Significance. If the empirical claims hold under rigorous validation, the work provides a large-scale, expert-curated benchmark for medical video understanding and a practical RL method for balancing heterogeneous multi-dataset training. The benchmark curation pipeline (expert-guided prompting and dual-model validation) and the explicit handling of reward-scale imbalance represent concrete contributions that could support future VLM development in clinical video analysis.
major comments (3)
- [Abstract] Abstract: The central claim that SFT Qwen2.5-VL-7B outperforms GPT-4.1 and Gemini-2.5-Flash, and that MedGRPO further improves the SFT baseline on grounding and captioning, is presented without any numerical deltas, error bars, statistical significance tests, or ablation tables. This absence makes it impossible to evaluate the magnitude or reliability of the reported gains.
- [Abstract] Abstract: The cross-dataset reward normalization step is described only at a high level (mapping medians to a common value). No quantitative details are given on the chosen common reward value, reward histograms before/after normalization, variance across the 8 sources, or ablation studies showing that this step alone prevents the collapse observed with standard RL.
- [Abstract] Abstract: The medical LLM judge is introduced as evaluating caption quality on five clinical dimensions via comparative similarity scoring, yet the manuscript provides no information on the exact judge prompt, inter-rater agreement with human experts, or any analysis of potential clinical biases introduced by the judge model.
minor comments (1)
- The project website URL is provided but no details on what resources (e.g., dataset splits, code, or judge prompts) are released there.

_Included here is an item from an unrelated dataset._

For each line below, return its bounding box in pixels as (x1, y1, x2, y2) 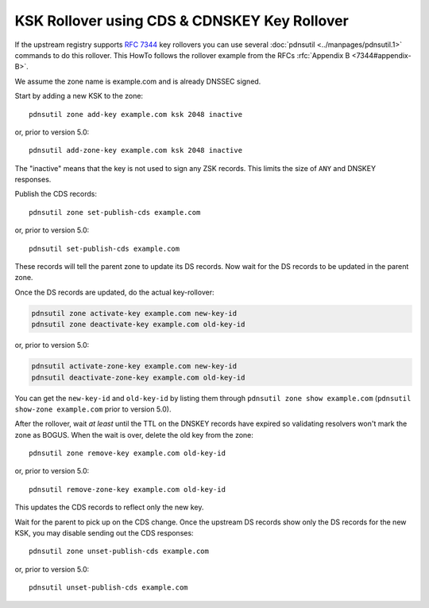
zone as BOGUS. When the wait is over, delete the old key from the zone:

Simulated Author's Rebuttal
We thank the referee for the constructive feedback on our work. We address each major comment point-by-point below and have revised the manuscript to incorporate additional quantitative details, methodological clarifications, and supporting analyses where feasible.
read point-by-point responses
-
Referee: [Abstract] Abstract: The central claim that SFT Qwen2.5-VL-7B outperforms GPT-4.1 and Gemini-2.5-Flash, and that MedGRPO further improves the SFT baseline on grounding and captioning, is presented without any numerical deltas, error bars, statistical significance tests, or ablation tables. This absence makes it impossible to evaluate the magnitude or reliability of the reported gains.

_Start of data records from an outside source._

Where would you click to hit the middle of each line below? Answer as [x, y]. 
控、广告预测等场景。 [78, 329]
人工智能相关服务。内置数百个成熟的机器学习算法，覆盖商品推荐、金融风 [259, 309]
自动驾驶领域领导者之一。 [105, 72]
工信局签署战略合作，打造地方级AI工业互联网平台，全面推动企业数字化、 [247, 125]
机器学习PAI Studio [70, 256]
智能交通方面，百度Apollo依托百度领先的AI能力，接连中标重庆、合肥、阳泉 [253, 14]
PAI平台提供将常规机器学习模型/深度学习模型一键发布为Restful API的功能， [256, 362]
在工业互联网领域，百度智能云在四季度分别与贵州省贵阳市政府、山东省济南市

Authors: We agree that the abstract would benefit from explicit numerical results to convey the magnitude of improvements. In the revised manuscript, we will update the abstract to include key performance deltas (e.g., average accuracy gains of X% over GPT-4.1 and Y% over Gemini-2.5-Flash across tasks), while noting that full tables with error bars, statistical significance tests (e.g., paired t-tests), and ablation studies appear in Sections 4 and 5 of the main paper. Due to abstract length limits, we will summarize the most salient metrics rather than include exhaustive tables. revision: yes
-
Referee: [Abstract] Abstract: The cross-dataset reward normalization step is described only at a high level (mapping medians to a common value). No quantitative details are given on the chosen common reward value, reward histograms before/after normalization, variance across the 8 sources, or ablation studies showing that this step alone prevents the collapse observed with standard RL.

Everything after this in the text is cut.